==== Excerpted records ====
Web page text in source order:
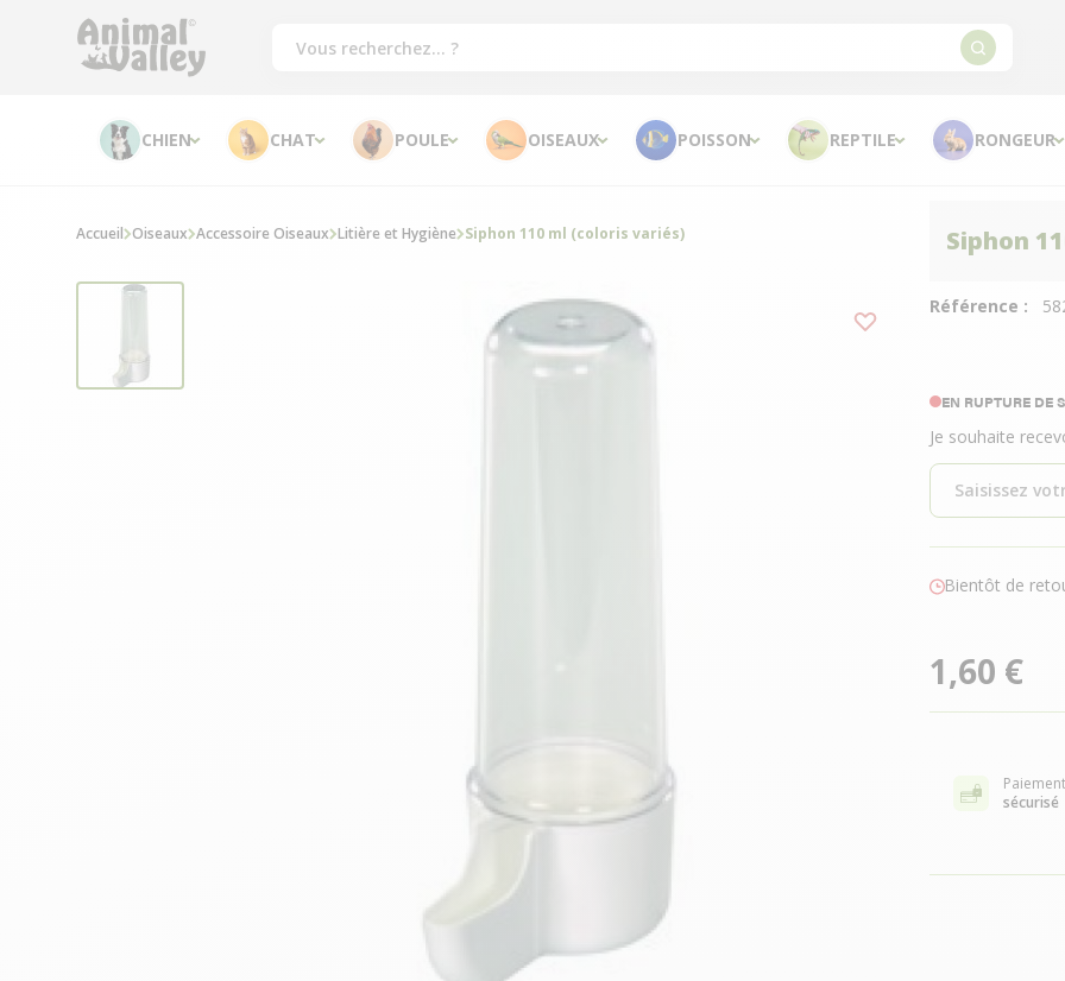
CHIEN CHAT POULE OISEAUX POISSON REPTILE RONGEUR
Siphon
Référence :
EN RUPTURE DE
Je souhaite
Bientôt de
1,60 €
Paiement
sécurisé
Accueil Oiseaux Accessoire Oiseaux Litière et Hygiène Siphon 110 ml (coloris variés)
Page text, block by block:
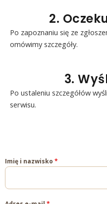
2.
Po zapoznaniu się ze
omówimy szczegóły.
3.
Po ustaleniu szczegółów
serwisu.
Imię i nazwisko *
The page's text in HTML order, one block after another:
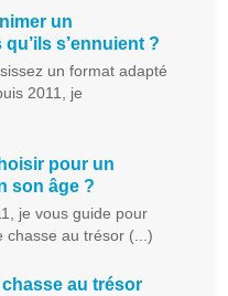
un
s’ennuient ?
un format adapté
2011, je
pour un
son âge ?
je vous guide pour
chasse au trésor (...)
au trésor
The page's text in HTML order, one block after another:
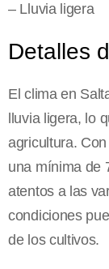
– Lluvia ligera
Detalles
El clima en
lluvia ligera, lo
agricultura.
una mínima de
atentos a las
condiciones
de los cultivos.
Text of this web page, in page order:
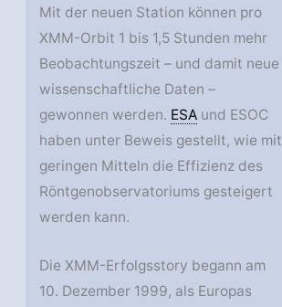
Mit der neuen Station können pro
XMM-Orbit 1 bis 1,5 Stunden mehr
Beobachtungszeit – und damit neue
wissenschaftliche Daten –
gewonnen werden. ESA und ESOC
haben unter Beweis gestellt, wie mit
geringen Mitteln die Effizienz des
Röntgenobservatoriums gesteigert
werden kann.
Die XMM-Erfolgsstory begann am
10. Dezember 1999, als Europas
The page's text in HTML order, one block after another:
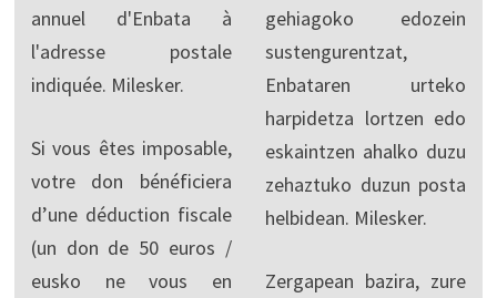
annuel d'Enbata à
l'adresse postale
indiquée. Milesker.
Si vous êtes imposable,
votre don bénéficiera
d’une déduction fiscale
(un don de 50 euros /
eusko ne vous en
gehiagoko edozein
sustengurentzat,
Enbataren urteko
harpidetza lortzen edo
eskaintzen ahalko duzu
zehaztuko duzun posta
helbidean. Milesker.
Zergapean bazira, zure
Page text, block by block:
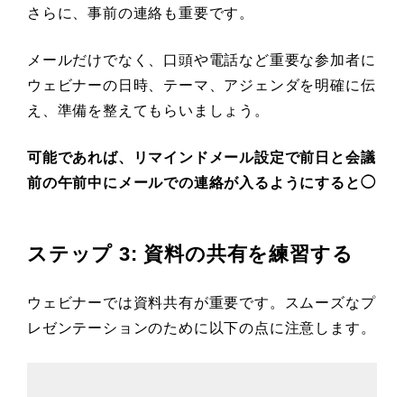
さらに、事前の連絡も重要です。
メールだけでなく、口頭や電話など重要な参加者に
ウェビナーの日時、テーマ、アジェンダを明確に伝
え、準備を整えてもらいましょう。
可能であれば、リマインドメール設定で前日と会議
前の午前中にメールでの連絡が入るようにすると◯
ステップ 3: 資料の共有を練習する
ウェビナーでは資料共有が重要です。スムーズなプ
レゼンテーションのために以下の点に注意します。
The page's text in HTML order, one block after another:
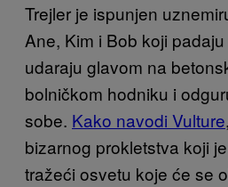
Trejler je ispunjen
Ane, Kim i Bob koji
udaraju glavom na
bolničkom hodniku i
sobe. Kako navodi Vulture
bizarnog prokletstva koji
tražeći osvetu koje će se
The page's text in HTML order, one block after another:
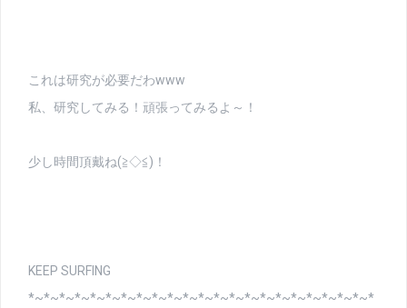
これは研究が必要だわwww
私、研究してみる！頑張ってみるよ～！
少し時間頂戴ね(≧◇≦)！
KEEP SURFING
*~*~*~*~*~*~*~*~*~*~*~*~*~*~*~*~*~*~*~*~*~*~*
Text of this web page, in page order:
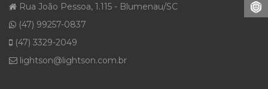
Rua João Pessoa, 1.115 - Blumenau/SC
(47) 99257-0837
(47) 3329-2049
lightson@lightson.com.br
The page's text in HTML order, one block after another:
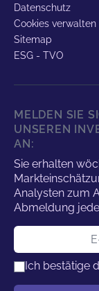
Datenschutz
Cookies verwalten
Sitemap
ESG - TVO
MELDEN SIE
UNSEREN
AN:
Sie erhalten
Analysten zum
Abmeldung
E-Mail-Adresse
Ich bestätige
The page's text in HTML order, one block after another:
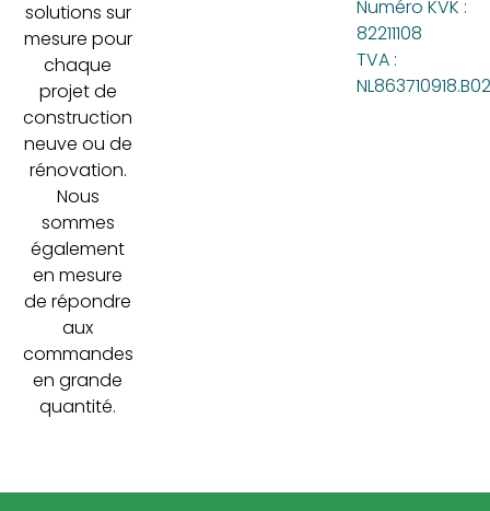
solutions sur
mesure pour
chaque
projet de
construction
neuve ou de
rénovation.
Nous
sommes
également
en mesure
de répondre
aux
commandes
en grande
quantité.
Numéro KVK :
82211108
TVA :
NL863710918.B02
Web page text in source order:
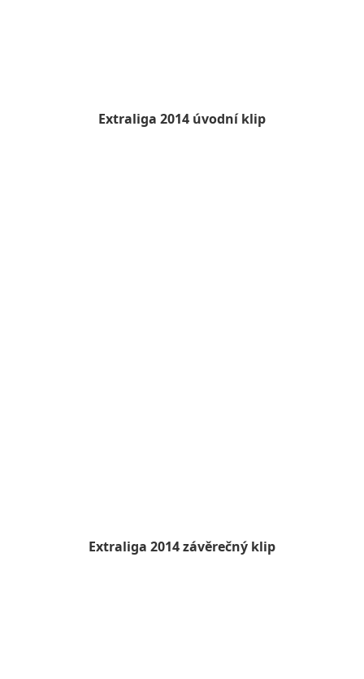
Extraliga 2014 úvodní klip
Extraliga 2014 závěrečný klip
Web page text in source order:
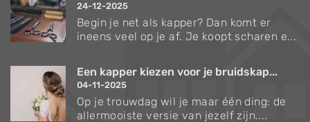
24-12-2025
Begin je net als kapper? Dan komt er
ineens veel op je af. Je koopt scharen e...
Een kapper kiezen voor je bruidskap...
04-11-2025
Op je trouwdag wil je maar één ding: de
allermooiste versie van jezelf zijn....
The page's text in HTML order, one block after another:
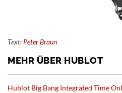
Text: Peter Braun
MEHR ÜBER HUBLOT
Hublot Big Bang Integrated Time
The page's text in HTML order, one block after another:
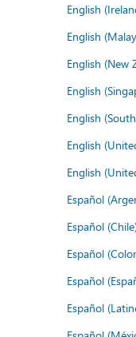
English
English
English (New
English
English
English
English
Español
Español
Español
Español
Español
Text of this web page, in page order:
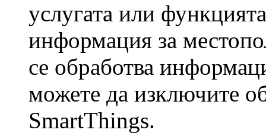
услугата или
информация за
се обработва
можете да изключите
SmartThings.
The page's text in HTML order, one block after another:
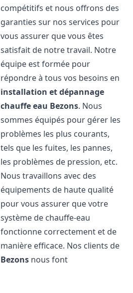
compétitifs et nous offrons des
garanties sur nos services pour
vous assurer que vous êtes
satisfait de notre travail. Notre
équipe est formée pour
répondre à tous vos besoins en
installation et dépannage
chauffe eau Bezons. Nous
sommes équipés pour gérer les
problèmes les plus courants,
tels que les fuites, les pannes,
les problèmes de pression, etc.
Nous travaillons avec des
équipements de haute qualité
pour vous assurer que votre
système de chauffe-eau
fonctionne correctement et de
manière efficace. Nos clients de
Bezons nous font
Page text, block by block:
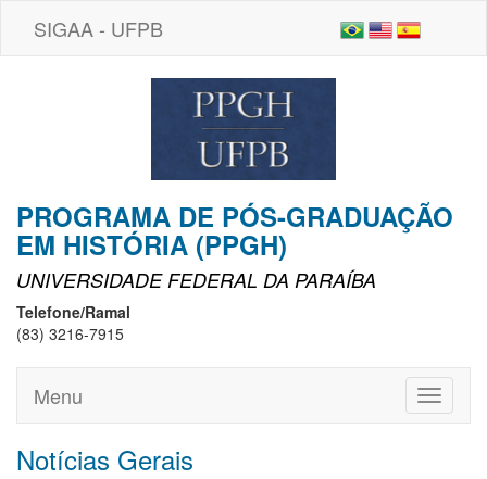
SIGAA - UFPB
PROGRAMA DE PÓS-GRADUAÇÃO
EM HISTÓRIA (PPGH)
UNIVERSIDADE FEDERAL DA PARAÍBA
Telefone/Ramal
(83) 3216-7915
Toggle
Menu
Notícias Gerais
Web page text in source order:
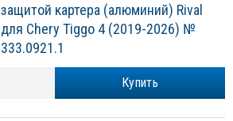
защитой картера (алюминий) Rival
для Chery Tiggo 4 (2019-2026) №
333.0921.1
Купить
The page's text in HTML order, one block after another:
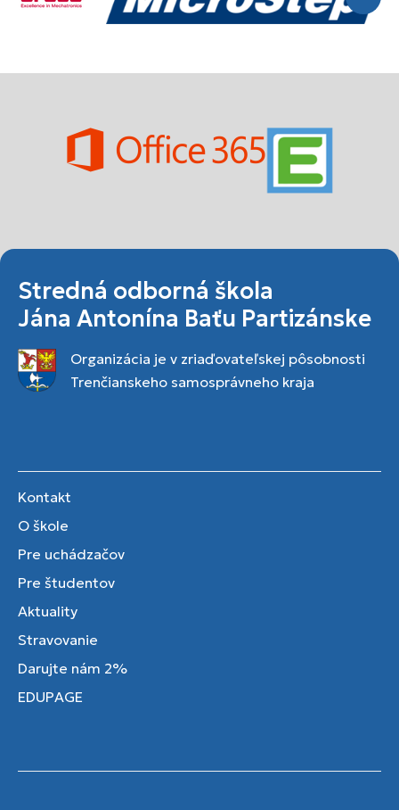
Stredná odborná škola
Jána Antonína Baťu Partizánske
Organizácia je v zriaďovateľskej pôsobnosti
Trenčianskeho samosprávneho kraja
Kontakt
O škole
Pre uchádzačov
Pre študentov
Aktuality
Stravovanie
Darujte nám 2%
EDUPAGE
====
### What needs to be done
Give the data above again, exactly and completely. No pictures go in.

### Solution to the exercise
Web page text in source order:
CHIEN CHAT POULE OISEAUX POISSON REPTILE RONGEUR
Siphon
Référence :
EN RUPTURE DE
Je souhaite
Bientôt de
1,60 €
Paiement
sécurisé
Accueil Oiseaux Accessoire Oiseaux Litière et Hygiène Siphon 110 ml (coloris variés)
Page text, block by block:
2.
Po zapoznaniu się ze
omówimy szczegóły.
3.
Po ustaleniu szczegółów
serwisu.
Imię i nazwisko *
The page's text in HTML order, one block after another:
un
s’ennuient ?
un format adapté
2011, je
pour un
son âge ?
je vous guide pour
chasse au trésor (...)
au trésor
The page's text in HTML order, one block after another:
– Lluvia ligera
Detalles
El clima en
lluvia ligera, lo
agricultura.
una mínima de
atentos a las
condiciones
de los cultivos.
Text of this web page, in page order:
Mit der neuen Station können pro
XMM-Orbit 1 bis 1,5 Stunden mehr
Beobachtungszeit – und damit neue
wissenschaftliche Daten –
gewonnen werden. ESA und ESOC
haben unter Beweis gestellt, wie mit
geringen Mitteln die Effizienz des
Röntgenobservatoriums gesteigert
werden kann.
Die XMM-Erfolgsstory begann am
10. Dezember 1999, als Europas
The page's text in HTML order, one block after another:
annuel d'Enbata à
l'adresse postale
indiquée. Milesker.
Si vous êtes imposable,
votre don bénéficiera
d’une déduction fiscale
(un don de 50 euros /
eusko ne vous en
gehiagoko edozein
sustengurentzat,
Enbataren urteko
harpidetza lortzen edo
eskaintzen ahalko duzu
zehaztuko duzun posta
helbidean. Milesker.
Zergapean bazira, zure
Page text, block by block:
さらに、事前の連絡も重要です。
メールだけでなく、口頭や電話など重要な参加者に
ウェビナーの日時、テーマ、アジェンダを明確に伝
え、準備を整えてもらいましょう。
可能であれば、リマインドメール設定で前日と会議
前の午前中にメールでの連絡が入るようにすると◯
ステップ 3: 資料の共有を練習する
ウェビナーでは資料共有が重要です。スムーズなプ
レゼンテーションのために以下の点に注意します。
The page's text in HTML order, one block after another:
Trejler je ispunjen
Ane, Kim i Bob koji
udaraju glavom na
bolničkom hodniku i
sobe. Kako navodi Vulture
bizarnog prokletstva koji
tražeći osvetu koje će se
The page's text in HTML order, one block after another:
これは研究が必要だわwww
私、研究してみる！頑張ってみるよ～！
少し時間頂戴ね(≧◇≦)！
KEEP SURFING
*~*~*~*~*~*~*~*~*~*~*~*~*~*~*~*~*~*~*~*~*~*~*
Text of this web page, in page order:
Rua João Pessoa, 1.115 - Blumenau/SC
(47) 99257-0837
(47) 3329-2049
lightson@lightson.com.br
The page's text in HTML order, one block after another:
Datenschutz
Cookies verwalten
Sitemap
ESG - TVO
MELDEN SIE
UNSEREN
AN:
Sie erhalten
Analysten zum
Abmeldung
E-Mail-Adresse
Ich bestätige
The page's text in HTML order, one block after another:
solutions sur
mesure pour
chaque
projet de
construction
neuve ou de
rénovation.
Nous
sommes
également
en mesure
de répondre
aux
commandes
en grande
quantité.
Numéro KVK :
82211108
TVA :
NL863710918.B02
Web page text in source order:
Extraliga 2014 úvodní klip
Extraliga 2014 závěrečný klip
Web page text in source order:
24-12-2025
Begin je net als kapper? Dan komt er
ineens veel op je af. Je koopt scharen e...
Een kapper kiezen voor je bruidskap...
04-11-2025
Op je trouwdag wil je maar één ding: de
allermooiste versie van jezelf zijn....
The page's text in HTML order, one block after another:
Text: Peter Braun
MEHR ÜBER HUBLOT
Hublot Big Bang Integrated Time
The page's text in HTML order, one block after another:
English
English
English (New
English
English
English
English
Español
Español
Español
Español
Español
Text of this web page, in page order:
услугата или
информация за
се обработва
можете да изключите
SmartThings.
The page's text in HTML order, one block after another:
compétitifs et nous offrons des
garanties sur nos services pour
vous assurer que vous êtes
satisfait de notre travail. Notre
équipe est formée pour
répondre à tous vos besoins en
installation et dépannage
chauffe eau Bezons. Nous
sommes équipés pour gérer les
problèmes les plus courants,
tels que les fuites, les pannes,
les problèmes de pression, etc.
Nous travaillons avec des
équipements de haute qualité
pour vous assurer que votre
système de chauffe-eau
fonctionne correctement et de
manière efficace. Nos clients de
Bezons nous font
Page text, block by block:
SIGAA - UFPB
PROGRAMA DE PÓS-GRADUAÇÃO
EM HISTÓRIA (PPGH)
UNIVERSIDADE FEDERAL DA PARAÍBA
Telefone/Ramal
(83) 3216-7915
Toggle
Menu
Notícias Gerais
Web page text in source order:
защитой картера (алюминий) Rival
для Chery Tiggo 4 (2019-2026) №
333.0921.1
Купить
The page's text in HTML order, one block after another:
Stredná odborná škola
Jána Antonína Baťu Partizánske
Organizácia je v zriaďovateľskej pôsobnosti
Trenčianskeho samosprávneho kraja
Kontakt
O škole
Pre uchádzačov
Pre študentov
Aktuality
Stravovanie
Darujte nám 2%
EDUPAGE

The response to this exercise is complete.